The lowest temperature ever recorded at the airport was 6 degrees on Dec. 9, 2005.

The next coldest days were recorded in 2010, on Jan. 9 and Jan. 10, when the mercury dipped to 7 and 9 degrees, respectively.

The temperatures dipped to 10 degrees on Feb. 4, 2011, and Jan. 29, 1997, according to records.

The low temperatures are being blamed on northwest winds that brought dry, Arctic air to much of the nation. Residents in the northern and Great Lakes regions have had to cope with some record-low temperatures and dangerous wind chills because of that same system, Fano said.

The official overnight temperature at Dallas/Fort Worth International Airport of 16 degrees was the second-coldest temperature recorded for the day, but well above the single digits in the all-time record books, Fano said.

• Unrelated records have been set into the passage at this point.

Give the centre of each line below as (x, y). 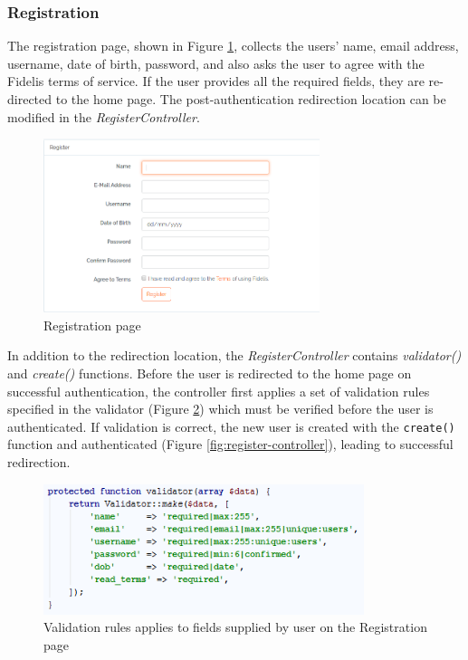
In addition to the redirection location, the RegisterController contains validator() (234, 355)
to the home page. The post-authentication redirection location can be (251, 99)
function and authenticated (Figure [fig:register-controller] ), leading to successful (230, 444)
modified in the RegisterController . (104, 116)
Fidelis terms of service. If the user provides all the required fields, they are (216, 81)
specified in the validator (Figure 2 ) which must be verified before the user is (220, 409)
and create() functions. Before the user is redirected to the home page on (210, 373)
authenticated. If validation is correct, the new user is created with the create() (231, 426)
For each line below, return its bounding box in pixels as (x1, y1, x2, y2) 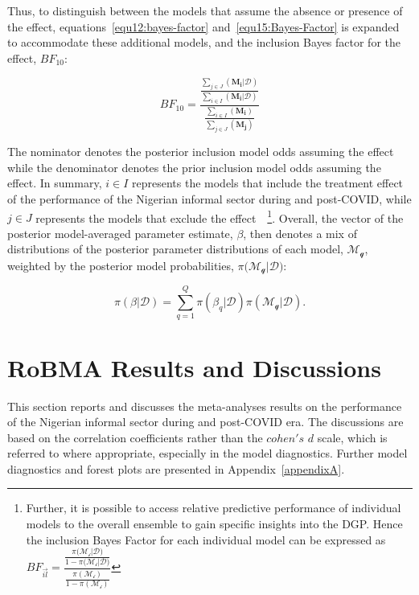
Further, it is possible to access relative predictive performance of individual (26, 499, 401, 516)
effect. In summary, (7, 174, 102, 191)
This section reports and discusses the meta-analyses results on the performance (7, 397, 402, 414)
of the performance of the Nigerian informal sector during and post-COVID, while (7, 190, 412, 207)
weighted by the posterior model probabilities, (7, 256, 234, 273)
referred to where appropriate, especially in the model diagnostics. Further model (7, 445, 408, 462)
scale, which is (317, 429, 388, 445)
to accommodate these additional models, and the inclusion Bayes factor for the (7, 34, 401, 51)
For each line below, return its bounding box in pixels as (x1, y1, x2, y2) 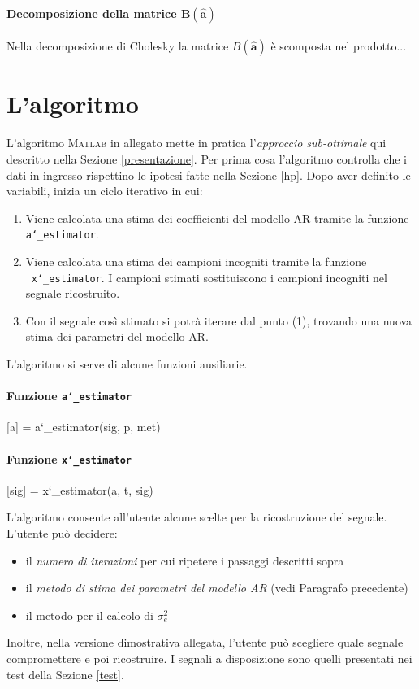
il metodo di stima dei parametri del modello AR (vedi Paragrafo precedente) (25, 579, 408, 596)
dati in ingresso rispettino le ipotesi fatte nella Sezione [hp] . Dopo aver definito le (6, 166, 411, 183)
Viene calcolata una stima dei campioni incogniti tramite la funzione (25, 252, 367, 269)
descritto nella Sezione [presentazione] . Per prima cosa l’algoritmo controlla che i (6, 150, 407, 167)
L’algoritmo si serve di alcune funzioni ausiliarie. (6, 355, 248, 372)
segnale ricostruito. (25, 285, 120, 302)
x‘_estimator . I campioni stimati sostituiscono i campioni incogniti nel (31, 268, 387, 286)
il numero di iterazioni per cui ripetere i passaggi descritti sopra (25, 552, 344, 569)
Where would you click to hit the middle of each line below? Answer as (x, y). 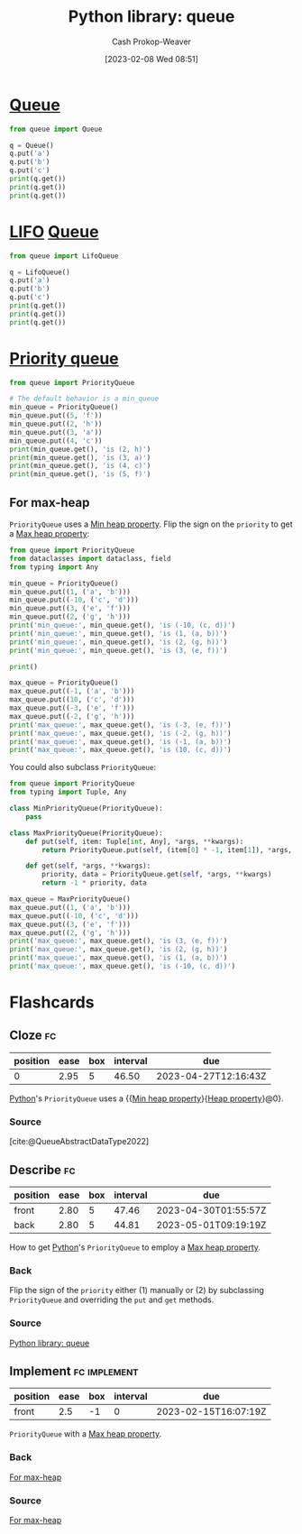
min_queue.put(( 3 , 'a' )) (56, 432)
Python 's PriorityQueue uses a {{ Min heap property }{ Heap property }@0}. (146, 1098)
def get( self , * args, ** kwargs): (88, 866)
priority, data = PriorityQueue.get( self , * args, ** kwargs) (157, 875)
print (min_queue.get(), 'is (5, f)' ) (80, 474)
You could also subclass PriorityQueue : (82, 767)
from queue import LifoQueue (64, 256)
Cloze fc (33, 1036)
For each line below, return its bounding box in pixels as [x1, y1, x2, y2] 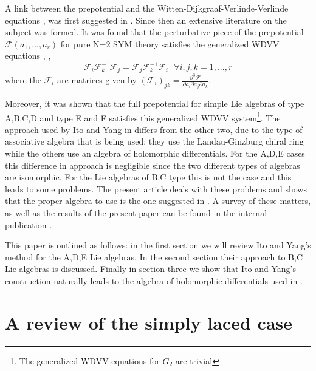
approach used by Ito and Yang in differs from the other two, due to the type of [5, 123, 303, 135]
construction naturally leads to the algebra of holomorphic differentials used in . [5, 274, 303, 287]
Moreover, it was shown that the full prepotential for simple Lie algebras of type [5, 97, 304, 109]
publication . [5, 218, 52, 231]
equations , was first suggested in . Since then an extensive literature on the [5, 13, 287, 26]
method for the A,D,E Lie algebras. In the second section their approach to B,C [5, 250, 303, 263]
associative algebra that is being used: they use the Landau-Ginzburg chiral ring [5, 135, 304, 148]
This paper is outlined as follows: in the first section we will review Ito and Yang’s [5, 239, 311, 251]
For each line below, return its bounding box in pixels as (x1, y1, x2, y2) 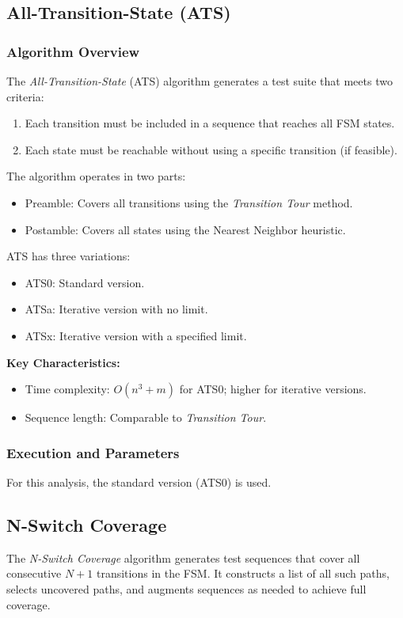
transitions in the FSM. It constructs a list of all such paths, (96, 565, 390, 582)
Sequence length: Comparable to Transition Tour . (25, 409, 267, 426)
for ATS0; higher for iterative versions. (179, 381, 367, 397)
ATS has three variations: (6, 248, 131, 264)
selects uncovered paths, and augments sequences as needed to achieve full (6, 580, 367, 597)
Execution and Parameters (6, 442, 180, 462)
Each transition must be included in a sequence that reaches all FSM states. (25, 115, 395, 131)
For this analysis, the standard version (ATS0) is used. (6, 473, 272, 490)
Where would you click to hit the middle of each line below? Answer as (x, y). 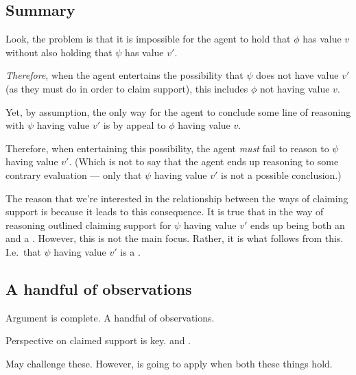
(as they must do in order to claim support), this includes (127, 88)
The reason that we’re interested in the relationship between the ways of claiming (177, 198)
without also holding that (59, 52)
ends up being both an (297, 225)
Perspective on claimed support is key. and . (98, 340)
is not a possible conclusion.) (281, 174)
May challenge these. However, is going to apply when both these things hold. (169, 363)
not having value (295, 88)
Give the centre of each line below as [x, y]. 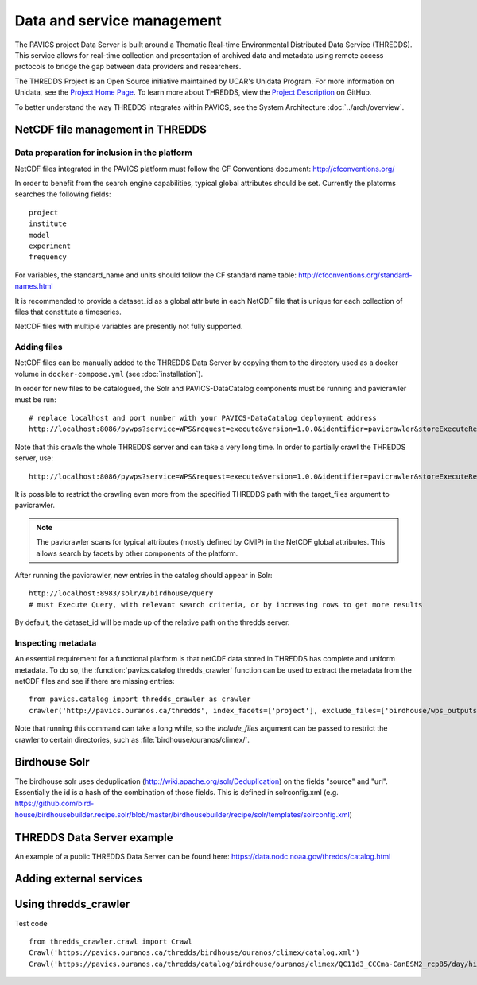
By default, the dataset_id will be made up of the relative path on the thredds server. [152, 622]
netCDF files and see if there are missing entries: [95, 681]
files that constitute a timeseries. [68, 312]
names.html [34, 286]
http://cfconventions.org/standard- [355, 275]
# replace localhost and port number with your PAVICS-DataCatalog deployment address [203, 418]
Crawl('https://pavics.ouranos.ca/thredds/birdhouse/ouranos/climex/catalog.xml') [194, 953]
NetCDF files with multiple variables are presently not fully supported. [129, 327]
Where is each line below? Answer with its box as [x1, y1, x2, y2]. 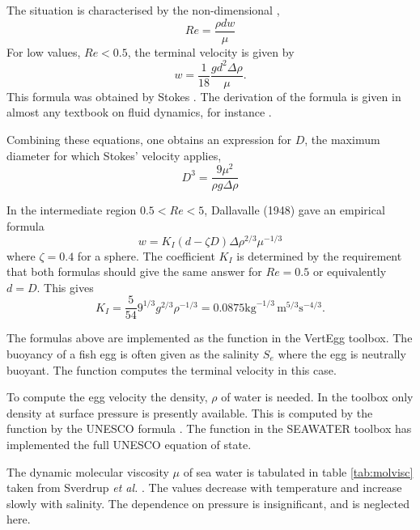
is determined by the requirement [236, 247, 402, 264]
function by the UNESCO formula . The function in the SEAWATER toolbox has [6, 420, 412, 437]
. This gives [36, 278, 94, 295]
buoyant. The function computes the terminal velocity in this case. [6, 361, 337, 378]
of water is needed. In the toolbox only [221, 388, 414, 405]
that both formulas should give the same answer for [6, 263, 262, 280]
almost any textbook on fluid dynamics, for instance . [6, 104, 272, 121]
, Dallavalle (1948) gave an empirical [204, 201, 385, 218]
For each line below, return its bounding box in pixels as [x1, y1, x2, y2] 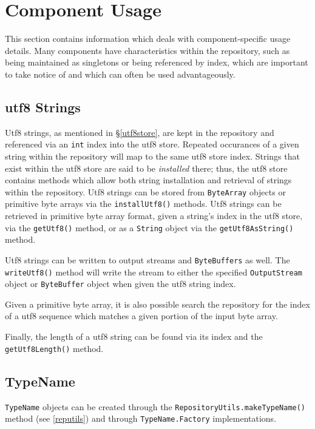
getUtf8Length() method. [5, 342, 104, 354]
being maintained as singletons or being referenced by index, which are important [5, 56, 308, 69]
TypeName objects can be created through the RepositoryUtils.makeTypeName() [5, 400, 306, 413]
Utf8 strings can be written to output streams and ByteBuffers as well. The [5, 253, 290, 266]
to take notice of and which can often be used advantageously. [5, 67, 235, 80]
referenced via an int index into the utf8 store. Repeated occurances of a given [5, 138, 299, 150]
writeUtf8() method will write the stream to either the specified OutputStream [5, 265, 303, 278]
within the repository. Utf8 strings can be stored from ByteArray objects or [5, 185, 286, 198]
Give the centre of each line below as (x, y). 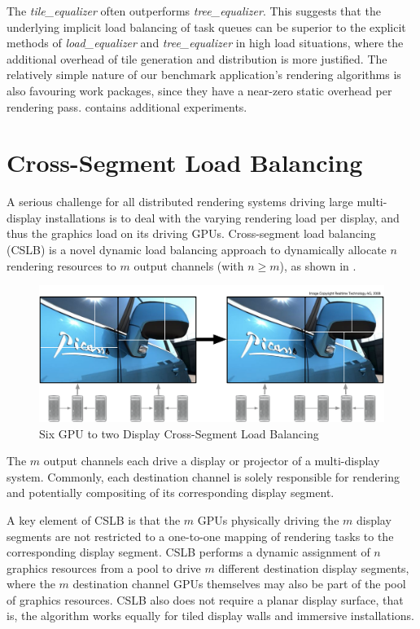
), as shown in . (318, 265)
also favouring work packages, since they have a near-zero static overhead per (199, 90)
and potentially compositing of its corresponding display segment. (171, 493)
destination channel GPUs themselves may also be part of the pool (239, 584)
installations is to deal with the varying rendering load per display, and (222, 217)
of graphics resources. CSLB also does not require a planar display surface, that (205, 599)
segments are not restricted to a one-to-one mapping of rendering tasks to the (200, 536)
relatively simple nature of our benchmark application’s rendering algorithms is (204, 75)
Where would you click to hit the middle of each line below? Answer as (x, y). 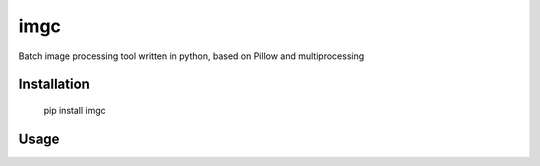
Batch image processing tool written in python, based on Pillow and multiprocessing (191, 56)
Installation (54, 84)
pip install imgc (74, 110)
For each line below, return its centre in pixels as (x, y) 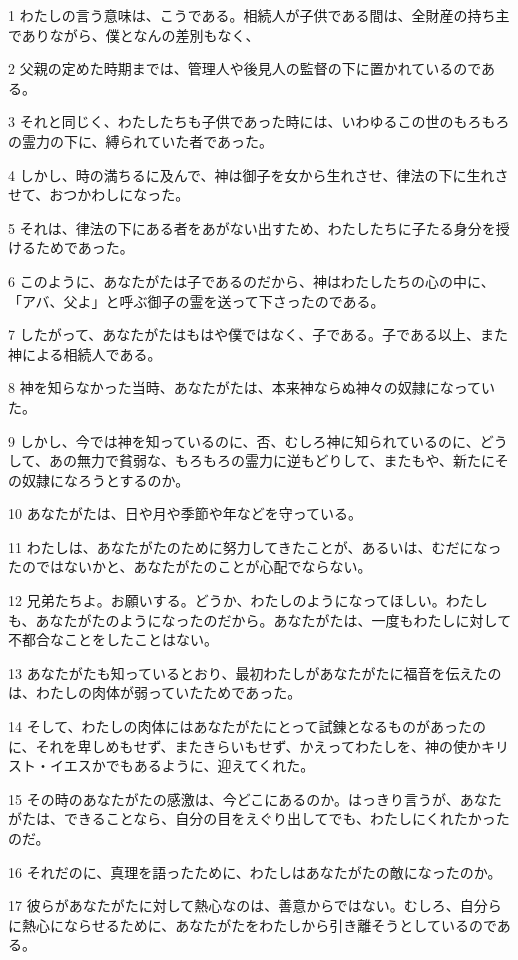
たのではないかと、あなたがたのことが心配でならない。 (190, 566)
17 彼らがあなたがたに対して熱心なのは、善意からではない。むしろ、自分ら (255, 905)
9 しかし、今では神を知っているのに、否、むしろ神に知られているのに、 (244, 440)
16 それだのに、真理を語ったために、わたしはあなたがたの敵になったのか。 (255, 871)
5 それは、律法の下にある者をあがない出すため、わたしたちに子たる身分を (252, 227)
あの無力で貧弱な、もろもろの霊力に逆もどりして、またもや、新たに (271, 460)
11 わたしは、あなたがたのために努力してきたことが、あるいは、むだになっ (255, 546)
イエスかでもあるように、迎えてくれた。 (182, 765)
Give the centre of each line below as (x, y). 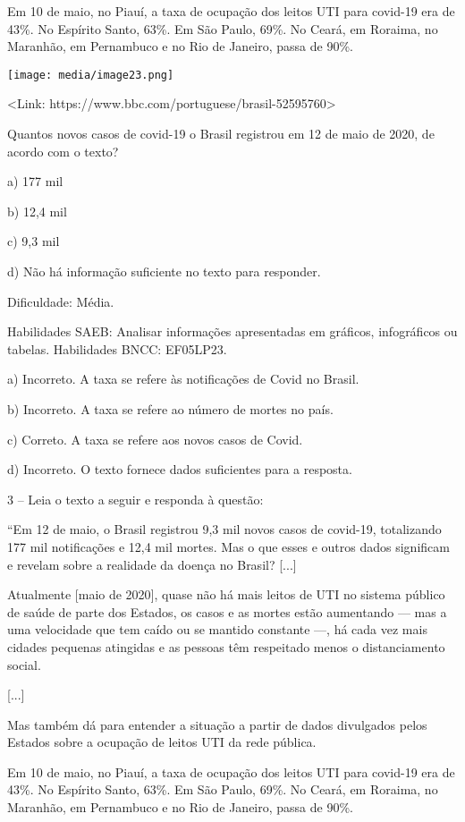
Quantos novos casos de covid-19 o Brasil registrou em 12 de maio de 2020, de (221, 134)
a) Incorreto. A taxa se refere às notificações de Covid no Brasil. (183, 379)
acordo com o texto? (63, 151)
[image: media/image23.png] (91, 75)
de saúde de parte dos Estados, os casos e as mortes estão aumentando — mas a (227, 611)
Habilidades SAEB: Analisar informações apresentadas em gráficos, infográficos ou (232, 331)
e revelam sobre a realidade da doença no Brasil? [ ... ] (152, 564)
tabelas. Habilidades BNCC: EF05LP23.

The coldest temperature recorded in Dallas came in December 1989, when temperatures dropped to 1 degree.

Still, the cold temperatures were a problem for the state’s electric grid early Monday. Two power plants were offline early Monday morning because of problems from the cold, prompting the Electric Reliability Council of Texas to issue a warning about possible rolling blackouts. But the advisory was withdrawn soon after it was issued.

The moist air that begins arriving today could trigger rain later this week.

“The chances come in two waves,” Fano said. “On Wednesday and Wednesday night, when the heaviest rain will be east of Denton County. Chances are better on Friday for more appreciable rain in the area.”